··· Task data

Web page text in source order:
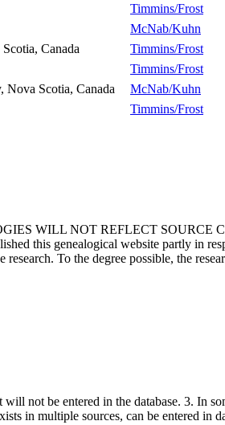
Timmins/Frost
McNab/Kuhn
Canada
Timmins/Frost
Timmins/Frost
Scotia, Canada
McNab/Kuhn
Timmins/Frost
WILL NOT REFLECT SOURCE
this genealogical website partly in
To the degree possible, the
not be entered in the database. 3. In
in multiple sources, can be entered in
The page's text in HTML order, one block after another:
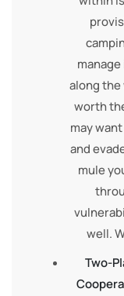
along the
worth
may
and
mule
well.
Two-
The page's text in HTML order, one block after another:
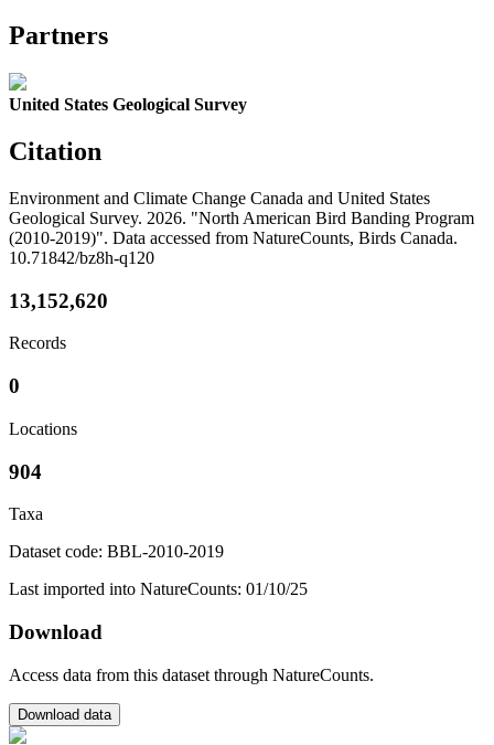
Partners
United States Geological Survey
Citation
Environment and Climate Change Canada and United States
Geological Survey. 2026. "North American Bird Banding Program
(2010-2019)". Data accessed from NatureCounts, Birds Canada.
10.71842/bz8h-q120
13,152,620
Records
0
Locations
904
Taxa
Dataset code: BBL-2010-2019
Last imported into NatureCounts: 01/10/25
Download
Access data from this dataset through NatureCounts.
Download data
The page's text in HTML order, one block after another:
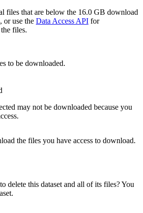
files that are below the 16.0 GB download
or use the Data Access API for
files.
to be downloaded.
may not be downloaded because you
the files you have access to download.
delete this dataset and all of its files? You
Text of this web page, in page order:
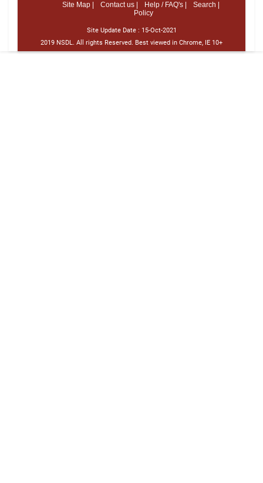
Site Map |
Contact us | Help / FAQ's |
Search |
Policy
Site Update Date : 15-Oct-2021
2019 NSDL. All rights Reserved. Best viewed in Chrome, IE 10+
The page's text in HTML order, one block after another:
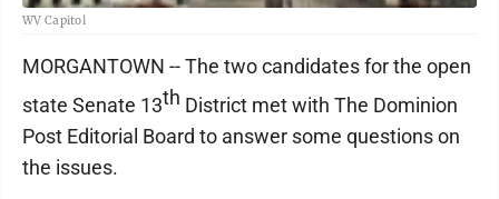
WV Capitol
MORGANTOWN -- The two candidates for the open
state Senate 13th District met with The Dominion
Post Editorial Board to answer some questions on
the issues.
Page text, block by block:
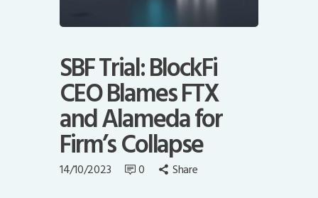
SBF Trial: BlockFi
CEO Blames FTX
and Alameda for
Firm’s Collapse
14/10/2023 0 Share
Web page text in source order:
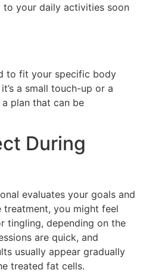
to your daily activities soon
to fit your specific body
a small touch-up or a
a plan that can be
During
evaluates your goals and
you might feel
tingling, depending on the
are quick, and
usually appear gradually
treated fat cells.
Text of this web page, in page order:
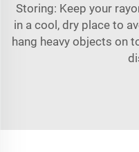
Storing: Keep your
in a cool, dry place to
hang heavy objects on
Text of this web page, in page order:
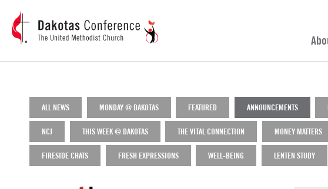
ALL NEWS MONDAY @ DAKOTAS FEATURED ANNOUNCEMENTS
NCJ THIS WEEK @ DAKOTAS THE VITAL CONNECTION MONEY MATTERS
FIRESIDE CHATS FRESH EXPRESSIONS WELL-BEING LENTEN STUDY
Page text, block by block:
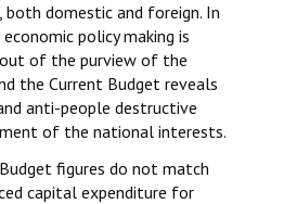
domestic and foreign. In
policy making is
out of the purview of the
the Current Budget reveals
anti-people destructive
of the national interests.
figures do not match
capital expenditure for
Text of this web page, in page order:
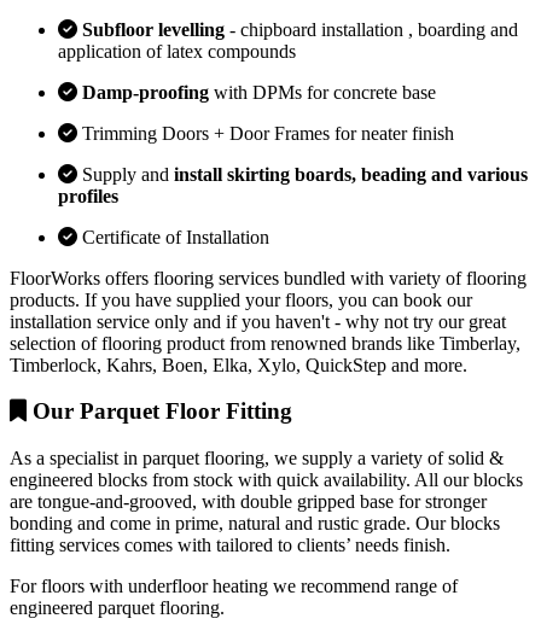
Subfloor levelling - chipboard installation , boarding and
application of latex compounds
Damp-proofing with DPMs for concrete base
Trimming Doors + Door Frames for neater finish
Supply and install skirting boards, beading and various
profiles
Certificate of Installation
FloorWorks offers flooring services bundled with variety of flooring
products. If you have supplied your floors, you can book our
installation service only and if you haven't - why not try our great
selection of flooring product from renowned brands like Timberlay,
Timberlock, Kahrs, Boen, Elka, Xylo, QuickStep and more.
Our Parquet Floor Fitting
As a specialist in parquet flooring, we supply a variety of solid &
engineered blocks from stock with quick availability. All our blocks
are tongue-and-grooved, with double gripped base for stronger
bonding and come in prime, natural and rustic grade. Our blocks
fitting services comes with tailored to clients’ needs finish.
For floors with underfloor heating we recommend range of
engineered parquet flooring.
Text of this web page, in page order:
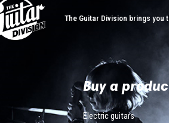
The Guitar Division brings
Buy a
Electric guitars
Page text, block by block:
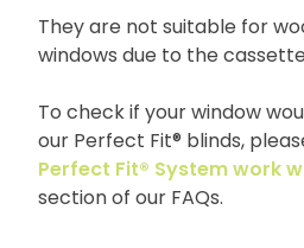
They are not suitable for
windows due to the
To check if your window
our Perfect Fit® blinds,
Perfect Fit® System work
section of our FAQs.
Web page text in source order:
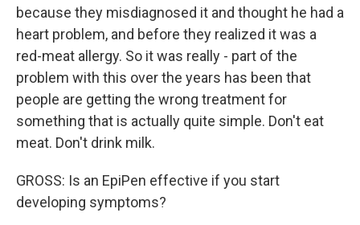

······

▶ [Work required]: From the first line to the last, reproduce the listing above exactly, leaving the pictures out.

▶ [Response to the task]:
Web page text in source order:
Timmins/Frost
McNab/Kuhn
Canada
Timmins/Frost
Timmins/Frost
Scotia, Canada
McNab/Kuhn
Timmins/Frost
WILL NOT REFLECT SOURCE
this genealogical website partly in
To the degree possible, the
not be entered in the database. 3. In
in multiple sources, can be entered in
The page's text in HTML order, one block after another:
along the
worth
may
and
mule
well.
Two-
The page's text in HTML order, one block after another:
Partners
United States Geological Survey
Citation
Environment and Climate Change Canada and United States
Geological Survey. 2026. "North American Bird Banding Program
(2010-2019)". Data accessed from NatureCounts, Birds Canada.
10.71842/bz8h-q120
13,152,620
Records
0
Locations
904
Taxa
Dataset code: BBL-2010-2019
Last imported into NatureCounts: 01/10/25
Download
Access data from this dataset through NatureCounts.
Download data
The page's text in HTML order, one block after another:
files that are below the 16.0 GB download
or use the Data Access API for
files.
to be downloaded.
may not be downloaded because you
the files you have access to download.
delete this dataset and all of its files? You
Text of this web page, in page order:
Site Map |
Contact us | Help / FAQ's |
Search |
Policy
Site Update Date : 15-Oct-2021
2019 NSDL. All rights Reserved. Best viewed in Chrome, IE 10+
The page's text in HTML order, one block after another:
WV Capitol
MORGANTOWN -- The two candidates for the open
state Senate 13th District met with The Dominion
Post Editorial Board to answer some questions on
the issues.
Page text, block by block:
SBF Trial: BlockFi
CEO Blames FTX
and Alameda for
Firm’s Collapse
14/10/2023 0 Share
Web page text in source order:
to your daily activities soon
to fit your specific body
a small touch-up or a
a plan that can be
During
evaluates your goals and
you might feel
tingling, depending on the
are quick, and
usually appear gradually
treated fat cells.
Text of this web page, in page order:
Storing: Keep your
in a cool, dry place to
hang heavy objects on
Text of this web page, in page order:
ALL NEWS MONDAY @ DAKOTAS FEATURED ANNOUNCEMENTS
NCJ THIS WEEK @ DAKOTAS THE VITAL CONNECTION MONEY MATTERS
FIRESIDE CHATS FRESH EXPRESSIONS WELL-BEING LENTEN STUDY
Page text, block by block:
domestic and foreign. In
policy making is
out of the purview of the
the Current Budget reveals
anti-people destructive
of the national interests.
figures do not match
capital expenditure for
Text of this web page, in page order:
Subfloor levelling - chipboard installation , boarding and
application of latex compounds
Damp-proofing with DPMs for concrete base
Trimming Doors + Door Frames for neater finish
Supply and install skirting boards, beading and various
profiles
Certificate of Installation
FloorWorks offers flooring services bundled with variety of flooring
products. If you have supplied your floors, you can book our
installation service only and if you haven't - why not try our great
selection of flooring product from renowned brands like Timberlay,
Timberlock, Kahrs, Boen, Elka, Xylo, QuickStep and more.
Our Parquet Floor Fitting
As a specialist in parquet flooring, we supply a variety of solid &
engineered blocks from stock with quick availability. All our blocks
are tongue-and-grooved, with double gripped base for stronger
bonding and come in prime, natural and rustic grade. Our blocks
fitting services comes with tailored to clients’ needs finish.
For floors with underfloor heating we recommend range of
engineered parquet flooring.
Text of this web page, in page order:
The Guitar Division brings
Buy a
Electric guitars
Page text, block by block:
They are not suitable for
windows due to the
To check if your window
our Perfect Fit® blinds,
Perfect Fit® System work
section of our FAQs.
Web page text in source order:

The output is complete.